The other technical scheme of the invention is the application of the rhamnose carbon glycoside medicine in preparing the medicine for treating breast cancer.

The other technical scheme of the invention is the application of the rhamnose carbon glycoside drug in preparing drugs for treating liver cancer.

Drawings

FIG. 1 is a NMR spectrum of Compound 3 r.

FIG. 2 is a NMR carbon spectrum of Compound 3 r.

Detailed Description

Preparation of rhamnose carbon glycoside compound

Synthesis of rhamnose intermediate

Acetylation of rhamnose

L-Rhamnose (18.0g,109.8mmol) was dissolved in acetic anhydride (64mL), pyridine (47mL) was added to dissolve completely, and the reaction was carried out in a water bath.

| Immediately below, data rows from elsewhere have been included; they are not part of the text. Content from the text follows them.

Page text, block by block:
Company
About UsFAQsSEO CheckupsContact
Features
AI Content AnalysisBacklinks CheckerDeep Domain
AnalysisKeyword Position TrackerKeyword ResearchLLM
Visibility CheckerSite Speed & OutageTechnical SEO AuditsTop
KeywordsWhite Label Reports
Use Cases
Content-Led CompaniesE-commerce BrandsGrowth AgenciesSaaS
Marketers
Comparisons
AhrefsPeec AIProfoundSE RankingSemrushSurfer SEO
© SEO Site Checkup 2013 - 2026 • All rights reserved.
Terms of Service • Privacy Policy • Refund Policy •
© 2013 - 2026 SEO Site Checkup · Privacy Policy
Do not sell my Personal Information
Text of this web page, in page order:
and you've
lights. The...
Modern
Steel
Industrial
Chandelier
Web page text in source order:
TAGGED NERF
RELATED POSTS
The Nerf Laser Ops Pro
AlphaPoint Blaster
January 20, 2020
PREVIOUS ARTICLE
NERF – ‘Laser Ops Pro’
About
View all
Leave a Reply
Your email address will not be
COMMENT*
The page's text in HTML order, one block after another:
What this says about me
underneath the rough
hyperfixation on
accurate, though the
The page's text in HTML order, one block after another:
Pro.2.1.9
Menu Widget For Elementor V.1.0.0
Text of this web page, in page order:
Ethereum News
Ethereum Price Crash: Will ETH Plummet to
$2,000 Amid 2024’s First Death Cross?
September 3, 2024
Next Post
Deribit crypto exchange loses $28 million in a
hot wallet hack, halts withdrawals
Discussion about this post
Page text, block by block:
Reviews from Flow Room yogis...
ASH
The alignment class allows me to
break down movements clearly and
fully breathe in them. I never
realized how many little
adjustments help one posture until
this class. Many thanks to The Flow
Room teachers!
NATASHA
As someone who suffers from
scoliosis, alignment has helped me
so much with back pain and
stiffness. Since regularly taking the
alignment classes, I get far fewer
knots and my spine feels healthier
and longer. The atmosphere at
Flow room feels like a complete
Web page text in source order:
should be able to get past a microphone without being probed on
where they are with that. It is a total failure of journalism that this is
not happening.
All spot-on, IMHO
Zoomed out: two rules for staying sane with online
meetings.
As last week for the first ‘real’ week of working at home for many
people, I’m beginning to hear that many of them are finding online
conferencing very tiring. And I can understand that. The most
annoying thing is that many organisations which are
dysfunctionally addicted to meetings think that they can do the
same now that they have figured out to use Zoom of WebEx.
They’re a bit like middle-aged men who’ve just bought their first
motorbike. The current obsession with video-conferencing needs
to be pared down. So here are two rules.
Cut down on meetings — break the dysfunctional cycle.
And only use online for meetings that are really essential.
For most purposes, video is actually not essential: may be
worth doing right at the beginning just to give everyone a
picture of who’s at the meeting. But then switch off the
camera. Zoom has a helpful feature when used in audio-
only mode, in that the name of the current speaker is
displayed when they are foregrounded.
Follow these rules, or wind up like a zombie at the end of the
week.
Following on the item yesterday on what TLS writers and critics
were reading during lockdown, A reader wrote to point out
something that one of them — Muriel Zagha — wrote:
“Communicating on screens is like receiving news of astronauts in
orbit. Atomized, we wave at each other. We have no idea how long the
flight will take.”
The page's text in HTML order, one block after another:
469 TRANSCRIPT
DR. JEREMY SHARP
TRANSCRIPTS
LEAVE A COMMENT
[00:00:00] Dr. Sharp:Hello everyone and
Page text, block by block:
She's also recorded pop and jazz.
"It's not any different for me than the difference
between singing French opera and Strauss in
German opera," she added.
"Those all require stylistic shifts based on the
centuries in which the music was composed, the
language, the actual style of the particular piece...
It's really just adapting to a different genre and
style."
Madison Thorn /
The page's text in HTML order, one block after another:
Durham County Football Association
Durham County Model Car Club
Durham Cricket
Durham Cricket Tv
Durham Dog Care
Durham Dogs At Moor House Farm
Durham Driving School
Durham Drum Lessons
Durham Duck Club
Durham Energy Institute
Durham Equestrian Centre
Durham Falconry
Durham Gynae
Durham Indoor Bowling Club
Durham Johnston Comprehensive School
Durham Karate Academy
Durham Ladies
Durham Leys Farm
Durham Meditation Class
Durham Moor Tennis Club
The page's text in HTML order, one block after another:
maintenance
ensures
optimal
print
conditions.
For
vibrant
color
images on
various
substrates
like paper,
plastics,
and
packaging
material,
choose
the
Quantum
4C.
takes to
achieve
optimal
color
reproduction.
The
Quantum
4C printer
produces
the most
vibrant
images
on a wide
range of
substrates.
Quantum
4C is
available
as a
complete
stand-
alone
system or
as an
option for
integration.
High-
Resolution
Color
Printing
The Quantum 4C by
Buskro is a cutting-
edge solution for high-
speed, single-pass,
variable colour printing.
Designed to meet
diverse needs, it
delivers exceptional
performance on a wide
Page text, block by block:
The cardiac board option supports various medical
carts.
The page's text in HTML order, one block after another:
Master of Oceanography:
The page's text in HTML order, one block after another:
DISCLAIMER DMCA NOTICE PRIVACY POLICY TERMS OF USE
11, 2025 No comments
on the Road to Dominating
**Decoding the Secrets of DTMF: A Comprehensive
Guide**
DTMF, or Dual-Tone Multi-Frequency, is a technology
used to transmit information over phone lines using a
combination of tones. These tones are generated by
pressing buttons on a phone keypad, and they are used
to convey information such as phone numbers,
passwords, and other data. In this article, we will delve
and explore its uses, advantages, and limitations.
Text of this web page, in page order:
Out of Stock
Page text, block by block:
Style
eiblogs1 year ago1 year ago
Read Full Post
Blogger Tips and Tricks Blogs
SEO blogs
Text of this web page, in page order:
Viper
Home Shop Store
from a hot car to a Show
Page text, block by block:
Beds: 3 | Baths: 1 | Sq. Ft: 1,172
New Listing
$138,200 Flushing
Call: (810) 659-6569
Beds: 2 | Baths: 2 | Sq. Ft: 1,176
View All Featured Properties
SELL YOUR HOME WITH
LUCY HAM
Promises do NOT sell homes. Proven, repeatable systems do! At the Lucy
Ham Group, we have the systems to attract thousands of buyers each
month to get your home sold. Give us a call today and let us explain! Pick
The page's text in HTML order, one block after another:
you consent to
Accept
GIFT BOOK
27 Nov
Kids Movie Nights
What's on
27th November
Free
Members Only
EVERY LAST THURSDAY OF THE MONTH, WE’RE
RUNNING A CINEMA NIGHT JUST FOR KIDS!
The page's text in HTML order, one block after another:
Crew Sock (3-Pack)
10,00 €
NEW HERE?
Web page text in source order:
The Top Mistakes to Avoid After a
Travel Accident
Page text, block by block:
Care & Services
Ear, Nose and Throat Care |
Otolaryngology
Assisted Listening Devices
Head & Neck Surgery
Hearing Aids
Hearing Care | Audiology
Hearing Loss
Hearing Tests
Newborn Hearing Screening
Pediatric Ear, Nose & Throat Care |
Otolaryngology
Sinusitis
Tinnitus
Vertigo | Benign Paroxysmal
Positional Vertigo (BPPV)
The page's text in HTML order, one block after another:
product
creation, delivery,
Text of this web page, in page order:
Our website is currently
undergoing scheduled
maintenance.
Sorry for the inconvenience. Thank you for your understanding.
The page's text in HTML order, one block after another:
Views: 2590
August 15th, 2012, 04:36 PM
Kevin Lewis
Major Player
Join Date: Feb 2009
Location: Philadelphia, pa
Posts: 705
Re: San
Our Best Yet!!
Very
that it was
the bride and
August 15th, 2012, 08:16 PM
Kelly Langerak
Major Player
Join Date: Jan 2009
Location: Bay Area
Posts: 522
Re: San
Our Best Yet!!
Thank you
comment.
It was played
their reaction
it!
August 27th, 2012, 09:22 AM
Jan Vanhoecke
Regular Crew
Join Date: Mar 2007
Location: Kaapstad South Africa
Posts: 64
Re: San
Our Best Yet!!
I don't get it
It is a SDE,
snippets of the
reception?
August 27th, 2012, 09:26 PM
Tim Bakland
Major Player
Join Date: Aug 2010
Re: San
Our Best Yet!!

TLC monitoring was done until the reaction was complete. And (3) post-treatment: equivalent dichloromethane was added, poured into water, the aqueous phase was extracted twice with ethyl acetate (2 × 25mL) and the organic phases combined, washed several times with 1M HCl until pyridine free (dot panel uv free), saturated sodium carbonate solution until PH 7, washed 2 times with water, the organic phases combined, dried over sodium sulfate and concentrated to give total acetyl rhamnose as a colorless oil 35.28g with a yield of 96%.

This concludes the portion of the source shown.